**Data records:**
------------------------------------------------------------

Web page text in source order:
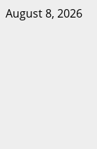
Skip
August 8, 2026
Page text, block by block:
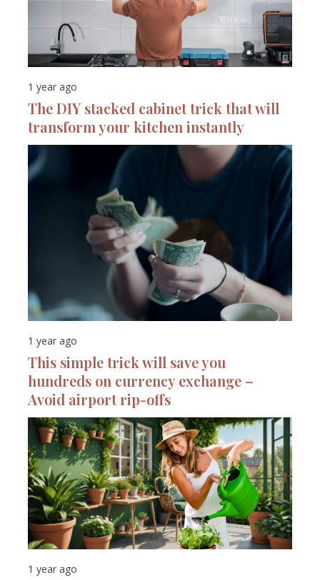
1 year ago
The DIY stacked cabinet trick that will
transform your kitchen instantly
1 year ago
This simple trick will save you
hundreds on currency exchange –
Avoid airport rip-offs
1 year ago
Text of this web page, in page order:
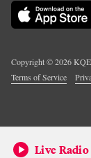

------------------------------------------------------------

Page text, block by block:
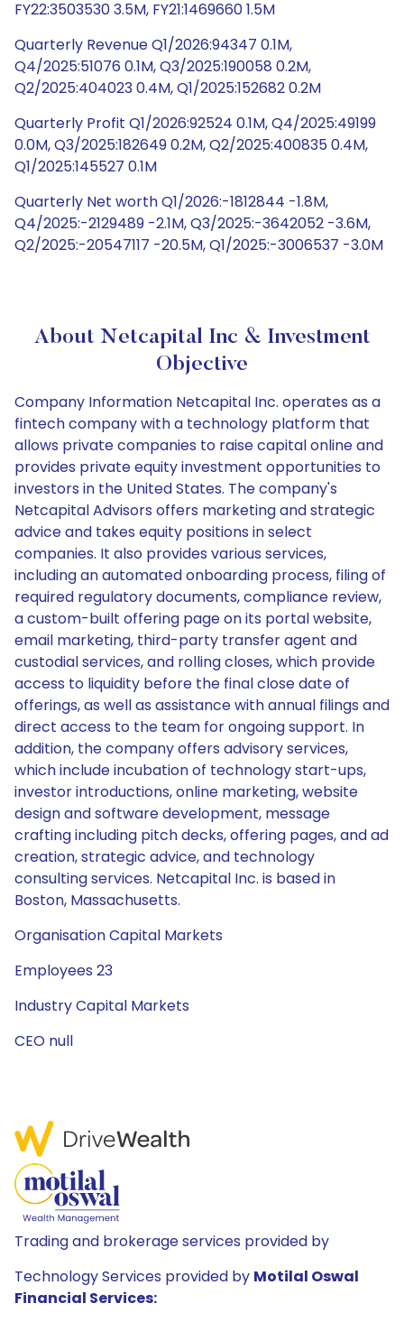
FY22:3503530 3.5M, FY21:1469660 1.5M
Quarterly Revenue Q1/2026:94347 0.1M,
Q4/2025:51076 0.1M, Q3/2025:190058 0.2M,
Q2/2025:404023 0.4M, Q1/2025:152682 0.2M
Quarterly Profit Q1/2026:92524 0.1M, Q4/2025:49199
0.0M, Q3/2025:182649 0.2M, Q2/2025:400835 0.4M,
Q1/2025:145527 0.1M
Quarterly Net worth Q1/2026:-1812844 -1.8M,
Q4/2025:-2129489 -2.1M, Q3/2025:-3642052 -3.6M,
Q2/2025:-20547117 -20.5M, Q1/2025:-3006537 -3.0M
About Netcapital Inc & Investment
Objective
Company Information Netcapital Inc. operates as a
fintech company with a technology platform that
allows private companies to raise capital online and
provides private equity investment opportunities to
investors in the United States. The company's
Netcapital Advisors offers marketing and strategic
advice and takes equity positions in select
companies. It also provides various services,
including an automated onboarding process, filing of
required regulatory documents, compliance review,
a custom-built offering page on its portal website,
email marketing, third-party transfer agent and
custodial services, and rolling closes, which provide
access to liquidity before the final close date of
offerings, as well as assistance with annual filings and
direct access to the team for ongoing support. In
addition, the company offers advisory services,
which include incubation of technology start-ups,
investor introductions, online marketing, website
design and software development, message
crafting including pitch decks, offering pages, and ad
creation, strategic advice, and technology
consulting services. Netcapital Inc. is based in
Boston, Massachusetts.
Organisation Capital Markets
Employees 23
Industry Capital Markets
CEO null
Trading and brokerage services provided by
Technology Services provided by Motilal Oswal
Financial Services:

------------------------------------------------------------

**The task:** Would you transcribe the lines above exactly, going from the line bearing "Web page text" through the line bearing "Text of this", and drop the pictures from the copy?

**Answer box:**
Web page text in source order:
Skip
August 8, 2026
Page text, block by block:
1 year ago
The DIY stacked cabinet trick that will
transform your kitchen instantly
1 year ago
This simple trick will save you
hundreds on currency exchange –
Avoid airport rip-offs
1 year ago
Text of this web page, in page order:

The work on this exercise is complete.